Question

2x+11>25

Answer 1

subtract 11 from both sides first..what do you get?

Answer 2

2x>14

Answer 3

right. now divide both sides by 2

Answer 4

x>7 is this written in interval notation?

Answer 5

nope

Answer 6

interval notation would be \((7,\infty)\)

Answer 7

how do i figure that?

Answer 8

x > 7 right?

Answer 9

yes but the interval notation how do i figure that part

Answer 10

that means x is GREATER than 7.., so your numbers are 7 above...that's why you have 7, infinity

then it's > sign so you just use parentheses...that's why (7,infinity)

got it?

Answer 11

okay so it is just another way to say x>7 ?

Answer 12

yep

Answer 13

awesome! thankyou!!!

Answer 14

welcome

Answer 15

Interval notation describes an interval on the real number line

So when we say

(A, B)

we mean the interval from A to B where we are NOT including neither A nor B

Ex:

(7,20)

describes the interval from 7 to 20 (excluding both endpoints)

Answer 16

so you shade in between the two points and not the points themselves?

Answer 17

exactly

Answer 18

the endpoints are open circles to visually show they are NOT included in the interval

Answer 19

In your case,

(7,infinity)

means that you have an interval where you start at 7, but there is no right endpoint since infinity goes on forever

you're NOT including 7, so you draw an open circle here

Answer 20

how do i translate this into other problems as well? like i tried another and it didnt work. -3x isgreater than or equal to 15

Answer 21

-3x >= 15

Divide both sides by -3

x <= -5

Notice how the sign flips

Answer 22

The answer in interval notation is

(-infinity, -5]

and you graph this by plotting a closed circle at -5, then you shade to the left

Answer 23

but how do i know what side of the ( ,) to put infinity

Answer 24

when you say x <= -5, you mean "anything less than or equal to -5"

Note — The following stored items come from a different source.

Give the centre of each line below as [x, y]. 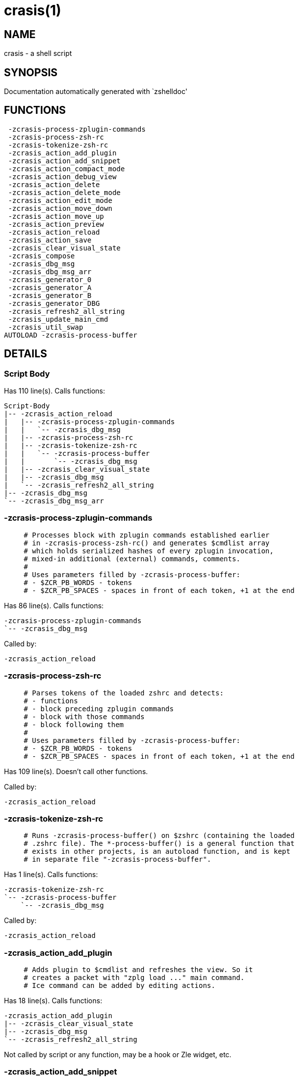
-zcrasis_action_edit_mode [60, 200]
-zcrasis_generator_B [50, 295]
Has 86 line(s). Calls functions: [54, 605]
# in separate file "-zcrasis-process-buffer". [118, 859]
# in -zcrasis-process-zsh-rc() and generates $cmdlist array [147, 543]
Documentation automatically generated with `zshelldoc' [96, 92]
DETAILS [26, 354]
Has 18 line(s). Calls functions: [53, 1001]
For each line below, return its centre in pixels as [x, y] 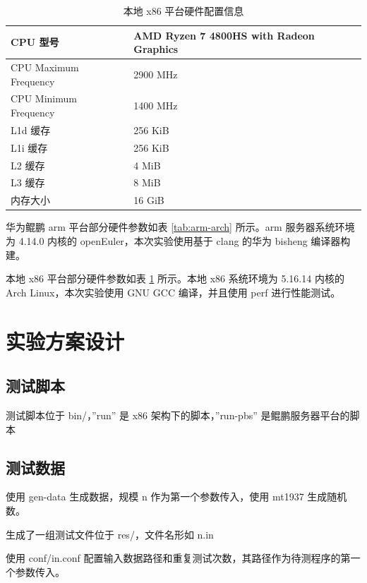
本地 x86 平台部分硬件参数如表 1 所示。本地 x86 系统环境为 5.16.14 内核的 [175, 278]
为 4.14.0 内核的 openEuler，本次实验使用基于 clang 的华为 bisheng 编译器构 [178, 240]
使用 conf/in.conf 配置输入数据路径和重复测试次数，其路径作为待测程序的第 [178, 558]
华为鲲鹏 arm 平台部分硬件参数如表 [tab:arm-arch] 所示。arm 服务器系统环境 [180, 227]
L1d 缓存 [31, 130]
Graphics [156, 49]
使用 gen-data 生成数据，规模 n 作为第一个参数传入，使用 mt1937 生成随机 [176, 497]
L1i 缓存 [29, 147]
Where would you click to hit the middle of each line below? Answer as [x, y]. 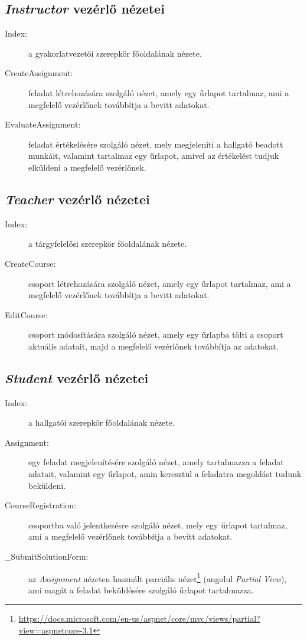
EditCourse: [26, 314]
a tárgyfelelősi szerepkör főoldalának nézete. [108, 244]
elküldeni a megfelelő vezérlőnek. [87, 167]
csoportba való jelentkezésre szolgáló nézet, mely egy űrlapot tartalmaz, [158, 525]
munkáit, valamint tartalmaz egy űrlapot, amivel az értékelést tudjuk [154, 156]
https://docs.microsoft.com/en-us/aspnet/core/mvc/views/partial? [139, 618]
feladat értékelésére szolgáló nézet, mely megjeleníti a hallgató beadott [156, 144]
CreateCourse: [30, 263]
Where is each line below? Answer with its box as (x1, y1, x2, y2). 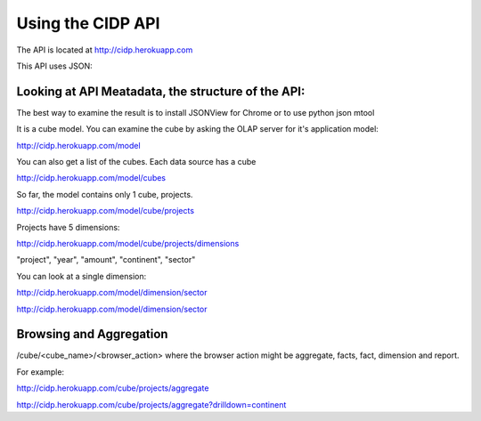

So you're describing the interval

-infinity to -5 , ***include the -5***

which translates to

(-infinity, -5]

in interval notation

Answer 25

so if i am using a < sign then the number goes on the right and if i am using a > sign the number goes on the left side of the ( )

Answer 26

yes,

if you have x > something, then it translates to

(something, infinity)

-------------------------------------------------------

if you have x < something, then it translates to

(-infinity, something)

Answer 27

so if infinity comes first it is negative? always?

Answer 28

yes, you read from left to right, so something like

(infinity, 2)

doesn't make sense (since it's backwards)

Answer 29

how do i know if i even use infinity i just tried another with infinity and the computer told me no and showed me the right answer with out infinity

Answer 30

if you have something like

2 < x < 10

then the interval doesn't stretch forever in one direction and you will NOT use infinity in the interval notation

Answer 31

is it okay to have negative numbers or is it better to switch the sign and get rid of the negative

Answer 32

what do you mean

Answer 33

x<-7/5 . can i just flip the sign and make it x>7/5

Answer 34

no, you can't do that

Answer 35

you can only flip the sign when going from

-5x < 7

to

x > -7/5

Answer 36

basically when you multiply/divide both sides by a negative number

Answer 37

why did it get switched in the earlier problem then

Answer 38

because I divide both sides by -3

Answer 39

-3x >= 15

x <= -5

Answer 40

oh okay. is set builder and interval notationthe same?

Answer 41

no, they describe the same thing though

Answer 42

then how do i write it for x<= -1/6

Answer 43

interval notation:

(-infinity, -1/6]

set-builder notation

{x | x<= -1/6}


set-builder notation is basically writing the same thing again, but in a much more mathematically fancy way

Answer 44

so the interval notation is writen in a way that is easier to graph by looking at it?

Answer 45

thats one way you can think of it

Answer 46

but some may find set-builder easier

Answer 47

depends on how you look at it really

Answer 48

am i just making a simple error or something in this one cause the computer program keeps telling me it is wrong. 11x-14<=5x-15 i got x<=-1/6 but it is saying that is wrong.. i put it in set builder notation {xl<=-1/6}

Answer 49

you forgot an x

Answer 50

{xl<=-1/6}

should be

{xlx<=-1/6}

Answer 51

and then when i put it in interval notation it would be (-1/6,infinity)?

Answer 52

(-infinity, -1/6]

Answer 53

i thought infinity went second when x <= a number

Answer 54

no

if you have x >= something, then it translates to

[something, infinity)

-------------------------------------------------------

if you have x <= something, then it translates to

(-infinity, something]

Answer 55

does the [ always go with the side the number is on?

Answer 56

yes, it can't go with negative infinity or positive infinity because you cannot include infinity in the interval

Answer 57

how do i know when to use a set of ( ) rather than [ )

Answer 58

Use ( to exclude

Use [ to include

Answer 59

but if i have x>8 how does that tell em if i need ot include or exclude?

Answer 60

so for example

(8, infinity) means exclude 8 and include everything larger than 8

[8, infinity) means include 8 and include everything larger than 8

Answer 61

therefore, x > 8 means (8, infinity)

Answer 62

but how because i dont see a difference in x>8 from any other problem like as far as knowing if it is ( ) or with a braket

Answer 63

> means strictly greater than

Answer 64

so we are NOT including 8

Answer 65

oh my goodness i was making that a lot harder than it is

Answer 66

that's ok, it's making sense now right?

Answer 67

yes! thankyou so much!

Answer 68

you're welcome